At this point you have made your utts.mlf
file as well as the individual monophone and full-context label files. Although we could have recovered alignments from the unit selection voice, we won’t actually be using those here: we will re-align everything using HMMs with 5 emitting states (to provide finer sub-phonetic timing information to the DNN) and a different frame rate (to match that of the DNN).
Extracting MFCCs
This is exactly as for the unit selection voice, except that we’ll use a different configuration for HCopy that specifies a 5msec frame shift (instead of the 2msec shift used in the Multisyn voice build).
To do that, make sure your alignment/resources/CONFIG_for_coding
sets TARGETRATE=50000.0
.
Make sure your scripts/make_mfccs
includes the option -F 16000
to ch_wave
so that the waveforms are downsampled before the MFCCs are extracted. Now run the script
bash$ ./scripts/make_mfccs alignment data/wav/*.wav
Doing the alignment
First, make a list of all the MFCC files, then run the alignment script
bash$ cd alignment bash$ find `pwd`/mfcc -name *.mfcc | sort > train.scp bash$ ../scripts/do_alignment_dnn .
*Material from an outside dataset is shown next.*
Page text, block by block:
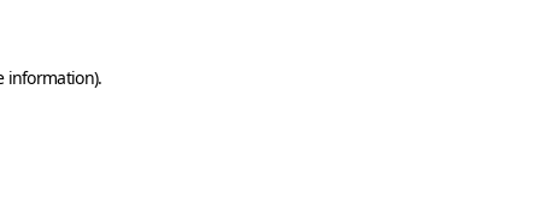
information).

Transfer timestamps from monophones to full-context label files
At this point we have an MLF containing state-level alignments for monophone models (with 5 emitting states). We need to transfer the start and end times over to the full context label files that we made earlier. The scripts/transfer_times_to_full_context_labs.sh
script does this for you. Read it and understand what it does, then run it:
bash$ cd .. bash$ scripts/transfer_times_to_full_context_labs.sh
Sanity check the resulting full-context label files. They should like something like this
0 50000 xx~xx-#+#=#:xx_xx/A/0_0_0/B/xx-xx-xx:xx-xx&xx-xx#xx-xx$xx-xx>xx-xxxx-xx xx-xx xx-xx xx-xx xx-xx 0-2<0-4|oo/C/0+0+2/D/0_0/E/content+2:1+5&1+2#0+3/F/in_1/G/0_0/H/7=5:1=2&L-L%/I/7_3/J/14+8-2[2] #~#-oo+th=@:1_1/A/0_0_0/B/1-1-1:1-2&1-7#1-4$1-3>0-2<0-4|oo/C/0+0+2/D/0_0/E/content+2:1+5&1+2#0+3/F/in_1/G/0_0/H/7=5:1=2&L-L%/I/7_3/J/14+8-2 8650000 9550000 #~#-oo+th=@:1_1/A/0_0_0/B/1-1-1:1-2&1-7#1-4$1-3>0-2<0-4|oo/C/0+0+2/D/0_0/E/content+2:1+5&1+2#0+3/F/in_1/G/0_0/H/7=5:1=2&L-L%/I/7_3/J/14+8-2[3] ...etc
That's not a very human-friendly format, but you need to understand it. Go back and take another look at the scripts/utts_to_mlfs.sh
script and examine each stage in the processing. At the end of the 'for' loop the intermediate files are deleted. Comment that line out so that you can inspect those files. Look at the output of dumpfeats
and then try to understand how that is transformed by the awk
scripts into the HTS format label files.
Tip: make the script run on a single file whilst you are trying to understand how it works.